I would still suggest cichlids, they are very intelligent and very fun to have. I love them, and would be great with schoolers like rasboras and danios that everyone are talking about. Even some of the dwarf rainbows would be a great addition as well. 

Another note: Cories do much better in groups of 6. I had my peppered cories in a group of 4 to begin with and they were semi-interesting, but as soon as I added more they got more playful and happy. I would suggest a 6 min on them. And in that tank size I would suggest 8 or so of the pandas or juliis/false juliis. For the larger kind such as the emerald, peppered, and albino I would do 6 and call the bottom good, especially if you get a ram or apisto.


----------



## Jayy (Dec 23, 2009)

AquaKai said:


> Angels can be in 29g tanks. They need a minimum of an 18" height tank. They DO NOT need to be in schools. They may school in the wild, but they are territorial fish. The only way that I would ever have 6 angelfish in a tank is if 1. I knew what sex they were and only got females and 2. I had a 150g+ tank. If they pair off then they will get EXTREMELY aggresive and might kill every fish in their sight. One would be good for a 30g tank. They won't be as aggressive with just one of them, and it is plenty big.
> 
> 
> Like I said before, they need 29g tanks at the minimum. One or even two, if cories were the only other thing in there, would be a nice fit and well stocked.
> ...


Soo what your really saying that the profile and bryon are wrong, which is highly unlikely. What we said is based on proven fact. There is a 50/50 chance that you'll end up with a breeding pair, to to the fact that angels are only sexable during spawning. And yes, they do school and the wild and to make them as comfortable as possible, we try to recreate this. This also helps with aggression. It is true that they do better in tall tanks, but in terms of size a full grown angel will have more space to swim in a 55, then 29. Maybe even a 60 gal since is the same lenght width as a 55, but taller. You also have to keep on mind that whlie they are "tall" fish, they don't swim up and down.


----------



## AquaKai (Jan 2, 2012)

Jayy said:


> Soo what your really saying that the profile and bryon are wrong, which is highly unlikely. What we said is based on proven fact. There is a 50/50 chance that you'll end up with a breeding pair, to to the fact that angels are only sexable during spawning. And yes, they do school and the wild and to make them as comfortable as possible, we try to recreate this. This also helps with aggression.

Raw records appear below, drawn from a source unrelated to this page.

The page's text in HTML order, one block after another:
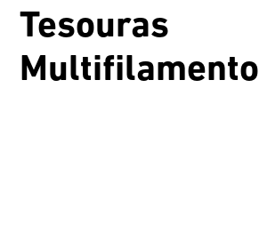
Tesouras
Multifilamento
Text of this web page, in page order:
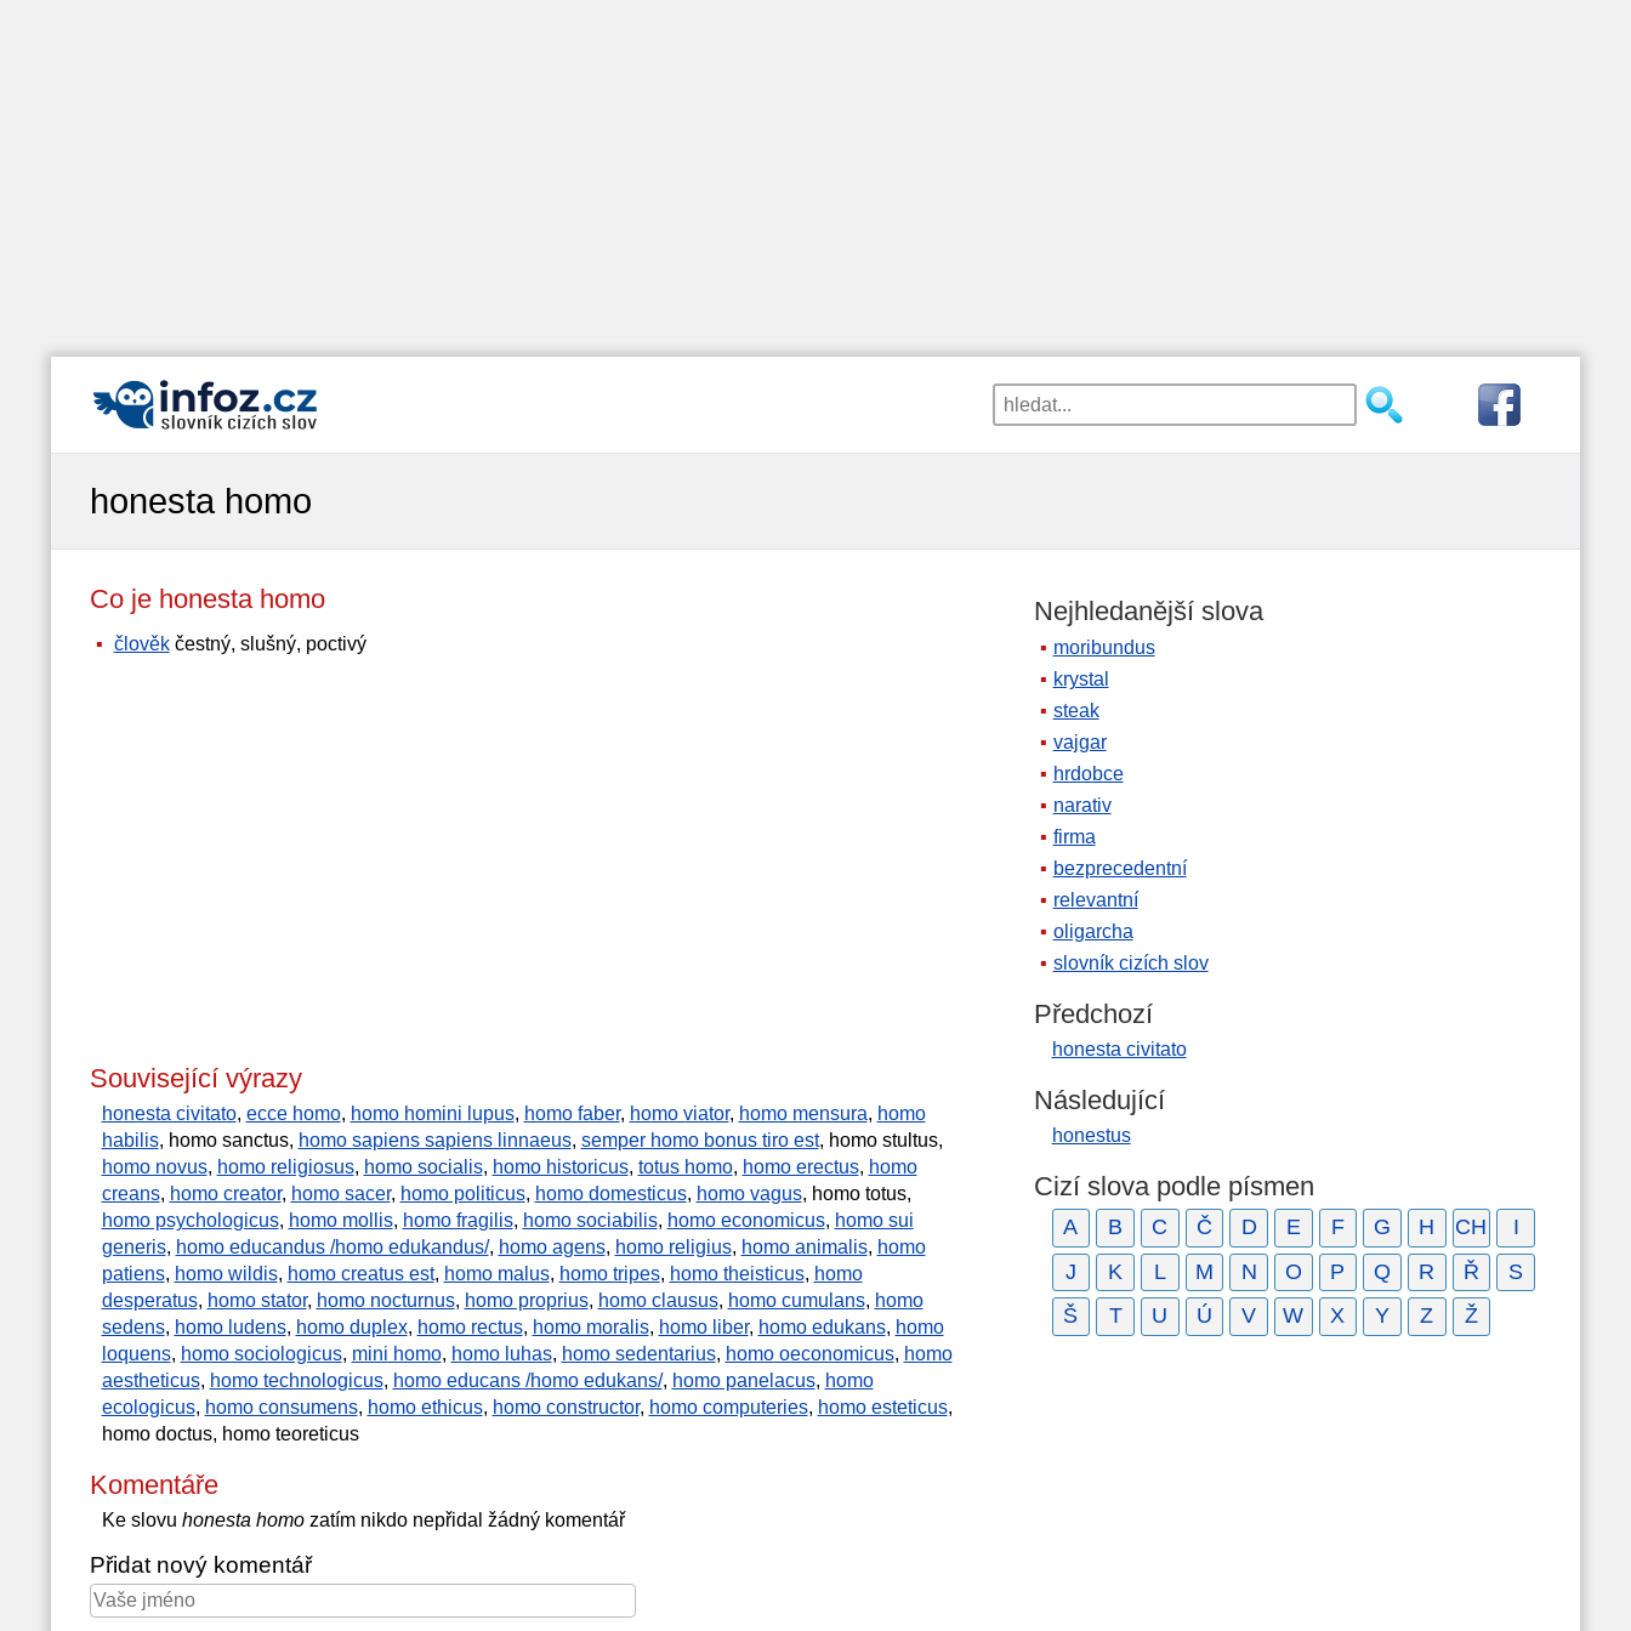
honesta homo
Co je honesta homo
člověkčestný, slušný, poctivý
Související výrazy
honesta civitato, ecce homo, homo homini lupus, homo faber, homo viator, homo mensura, homo
habilis, homo sanctus, homo sapiens sapiens linnaeus, semper homo bonus tiro est, homo stultus,
homo novus, homo religiosus, homo socialis, homo historicus, totus homo, homo erectus, homo
creans, homo creator, homo sacer, homo politicus, homo domesticus, homo vagus, homo totus,
homo psychologicus, homo mollis, homo fragilis, homo sociabilis, homo economicus, homo sui
generis, homo educandus /homo edukandus/, homo agens, homo religius, homo animalis, homo
patiens, homo wildis, homo creatus est, homo malus, homo tripes, homo theisticus, homo
desperatus, homo stator, homo nocturnus, homo proprius, homo clausus, homo cumulans, homo
sedens, homo ludens, homo duplex, homo rectus, homo moralis, homo liber, homo edukans, homo
loquens, homo sociologicus, mini homo, homo luhas, homo sedentarius, homo oeconomicus, homo
aestheticus, homo technologicus, homo educans /homo edukans/, homo panelacus, homo
ecologicus, homo consumens, homo ethicus, homo constructor, homo computeries, homo esteticus,
homo doctus, homo teoreticus
Komentáře
Ke slovu honesta homozatím nikdo nepřidal žádný komentář
Přidat nový komentář
Nejhledanější slova
moribundus
krystal
steak
vajgar
hrdobce
narativ
firma
bezprecedentní
relevantní
oligarcha
slovník cizích slov
Předchozí
honesta civitato
Následující
honestus
Cizí slova podle písmen
A B C Č D E F G H CH
I
J
K L M N O P Q R Ř
S
Š
T U Ú V W X Y Z Ž

Why yes I am. Call me bold but I have some evidence. These are post from VERY experienced breeders and angelfish keepers.
Here's a few of my reasons:
I agree, I'd go even further and say that 2 spawning pairs in a 90 is pushing it. 

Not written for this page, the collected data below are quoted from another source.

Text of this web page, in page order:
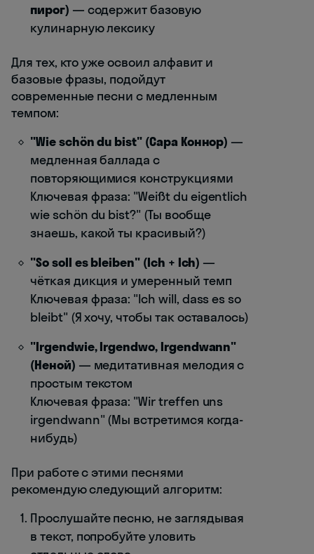
пирог) — содержит базовую
кулинарную лексику
Для тех, кто уже освоил алфавит и
базовые фразы, подойдут
современные песни с медленным
темпом:
"Wie schön du bist" (Сара Коннор) —
медленная баллада с
повторяющимися конструкциями
Ключевая фраза: "Weißt du eigentlich
wie schön du bist?" (Ты вообще
знаешь, какой ты красивый?)
"So soll es bleiben" (Ich + Ich) —
чёткая дикция и умеренный темп
Ключевая фраза: "Ich will, dass es so
bleibt" (Я хочу, чтобы так оставалось)
"Irgendwie, Irgendwo, Irgendwann"
(Неной) — медитативная мелодия с
простым текстом
Ключевая фраза: "Wir treffen uns
irgendwann" (Мы встретимся когда-
нибудь)
При работе с этими песнями
рекомендую следующий алгоритм:
Прослушайте песню, не заглядывая
в текст, попробуйте уловить
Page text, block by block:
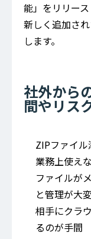
能」をリリース
新しく追加さ
します。
社外から
間やリス
ZIPファイ
業務上使え
ファイルが
と管理が大変
相手にクラ
るのが手間
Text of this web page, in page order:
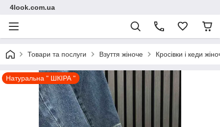
4look.com.ua
Товари та послуги Взуття жіноче Кросівки і кеди
Натуральна " ШКІРА "
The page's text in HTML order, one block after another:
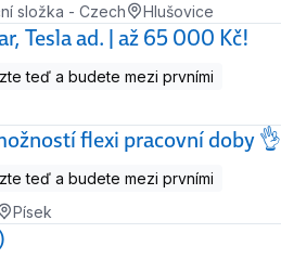
složka - Czech
Hlušovice
Tesla ad. | až 65 000 Kč!
teď a budete mezi prvními
flexi pracovní doby 👌
teď a budete mezi prvními
Písek
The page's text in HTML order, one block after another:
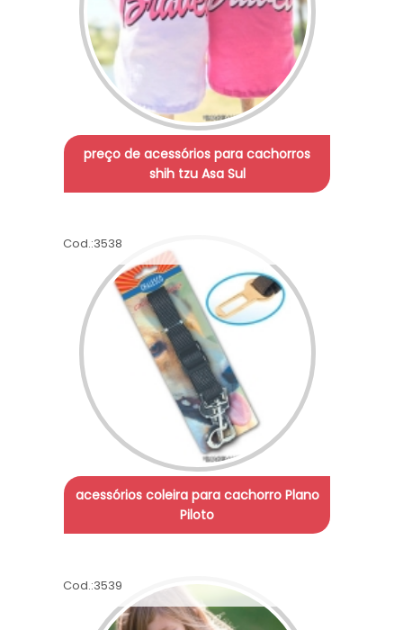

People usually get these fish when they are small, they see them schooling around in the pet store tank and think that they behave this way normally. Unfortunately as they grow up they (like most other fish) lose their schooling behavior and can become aggressive, especially the males when they pair up.

Yeah, they are not really true schoolers like most tetras are. They are territorial fish. Not to mention I would not put 6 angels in a 55g for the long haul. But, fishkeeping yields multiple results and differing opinions. I think you were quite right in suggest an angel or 2 for that tank. JMO. 

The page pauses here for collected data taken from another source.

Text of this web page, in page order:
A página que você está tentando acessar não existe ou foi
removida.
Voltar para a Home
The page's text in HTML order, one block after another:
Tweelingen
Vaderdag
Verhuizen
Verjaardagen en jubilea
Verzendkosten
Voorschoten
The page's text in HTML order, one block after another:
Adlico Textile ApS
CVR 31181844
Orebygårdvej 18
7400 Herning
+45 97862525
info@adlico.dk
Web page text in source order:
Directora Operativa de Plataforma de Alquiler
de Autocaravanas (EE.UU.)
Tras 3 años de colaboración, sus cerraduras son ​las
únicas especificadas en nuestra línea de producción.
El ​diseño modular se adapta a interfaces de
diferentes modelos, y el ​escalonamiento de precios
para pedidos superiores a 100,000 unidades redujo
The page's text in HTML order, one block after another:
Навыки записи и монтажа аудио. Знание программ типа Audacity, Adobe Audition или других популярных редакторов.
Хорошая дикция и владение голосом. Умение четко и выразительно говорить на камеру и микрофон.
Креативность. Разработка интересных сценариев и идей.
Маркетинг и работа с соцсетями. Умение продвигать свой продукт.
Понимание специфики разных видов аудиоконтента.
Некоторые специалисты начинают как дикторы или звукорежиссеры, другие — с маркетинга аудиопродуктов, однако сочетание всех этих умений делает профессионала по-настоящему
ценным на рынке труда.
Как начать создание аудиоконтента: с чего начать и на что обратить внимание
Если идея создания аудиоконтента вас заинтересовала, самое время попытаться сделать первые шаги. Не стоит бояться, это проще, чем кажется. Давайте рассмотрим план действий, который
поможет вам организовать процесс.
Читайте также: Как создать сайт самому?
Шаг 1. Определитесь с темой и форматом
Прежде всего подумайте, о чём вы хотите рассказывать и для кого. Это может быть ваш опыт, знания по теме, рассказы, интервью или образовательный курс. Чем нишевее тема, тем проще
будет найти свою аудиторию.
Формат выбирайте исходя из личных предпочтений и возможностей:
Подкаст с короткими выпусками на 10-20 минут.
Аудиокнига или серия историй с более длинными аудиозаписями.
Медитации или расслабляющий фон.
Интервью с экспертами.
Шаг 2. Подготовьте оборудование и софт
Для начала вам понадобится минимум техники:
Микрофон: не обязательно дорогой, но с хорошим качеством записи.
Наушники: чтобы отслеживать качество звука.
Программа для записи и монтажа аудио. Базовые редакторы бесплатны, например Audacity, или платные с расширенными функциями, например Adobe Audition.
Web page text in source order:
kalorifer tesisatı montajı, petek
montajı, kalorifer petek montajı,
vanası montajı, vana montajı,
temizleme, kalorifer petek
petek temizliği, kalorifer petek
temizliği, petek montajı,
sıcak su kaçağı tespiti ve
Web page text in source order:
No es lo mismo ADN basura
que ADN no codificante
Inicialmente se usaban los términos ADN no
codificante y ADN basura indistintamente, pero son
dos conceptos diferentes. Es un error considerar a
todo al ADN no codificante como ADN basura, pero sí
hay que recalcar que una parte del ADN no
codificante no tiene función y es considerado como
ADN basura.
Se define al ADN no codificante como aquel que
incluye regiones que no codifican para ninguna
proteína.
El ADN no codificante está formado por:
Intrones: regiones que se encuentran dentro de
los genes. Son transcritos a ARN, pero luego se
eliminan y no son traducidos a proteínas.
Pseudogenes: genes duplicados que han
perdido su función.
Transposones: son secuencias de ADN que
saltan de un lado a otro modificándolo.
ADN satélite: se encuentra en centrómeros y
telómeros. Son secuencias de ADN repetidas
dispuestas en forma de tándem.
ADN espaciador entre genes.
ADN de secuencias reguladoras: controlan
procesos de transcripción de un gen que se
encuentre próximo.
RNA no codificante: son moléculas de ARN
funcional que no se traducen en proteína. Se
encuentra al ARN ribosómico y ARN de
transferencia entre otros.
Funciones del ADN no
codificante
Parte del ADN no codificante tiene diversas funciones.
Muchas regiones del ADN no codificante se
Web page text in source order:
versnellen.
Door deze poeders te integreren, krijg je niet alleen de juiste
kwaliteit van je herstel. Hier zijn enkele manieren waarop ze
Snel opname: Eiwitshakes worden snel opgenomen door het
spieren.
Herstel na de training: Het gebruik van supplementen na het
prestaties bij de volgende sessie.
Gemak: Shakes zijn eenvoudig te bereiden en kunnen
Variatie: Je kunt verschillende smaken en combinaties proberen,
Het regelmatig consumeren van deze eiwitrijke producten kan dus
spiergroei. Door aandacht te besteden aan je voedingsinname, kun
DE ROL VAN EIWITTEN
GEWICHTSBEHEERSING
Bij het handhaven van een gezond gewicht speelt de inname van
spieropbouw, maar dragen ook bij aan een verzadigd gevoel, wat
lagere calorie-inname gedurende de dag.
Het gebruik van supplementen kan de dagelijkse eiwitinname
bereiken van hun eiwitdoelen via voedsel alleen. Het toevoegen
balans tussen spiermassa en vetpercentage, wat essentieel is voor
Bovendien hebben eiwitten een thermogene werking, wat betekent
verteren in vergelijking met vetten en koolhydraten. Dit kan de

They do school together, but they are not true schoolers. Since they break up and defend their own territories as part of breeding, thats what makes them not "true schoolers." But yes, they do indeed school together. Good point.

Sorry if I'm partially stepping out of line with this, but I have experience on my side with this.


----------



## Sena Hansler (Aug 24, 2011)

I've never thought angels to school... Most of the "schools" I have seen are tattery because of one dominant angel...
I've always been told by angel keepers, fish keepers, etc to have a minimum of all minimum 40 gallons as they do get to a nice size (not huge like oscars though! =D ) but more is better 

I think maybe it is because no one wants to keep ONE fish in a 29... because of the angel's aggression, they'd rather more space, if you wanted other fish so there is less of a problem, then there would be in a 29. Not saying as in fact. Just an opinion.


----------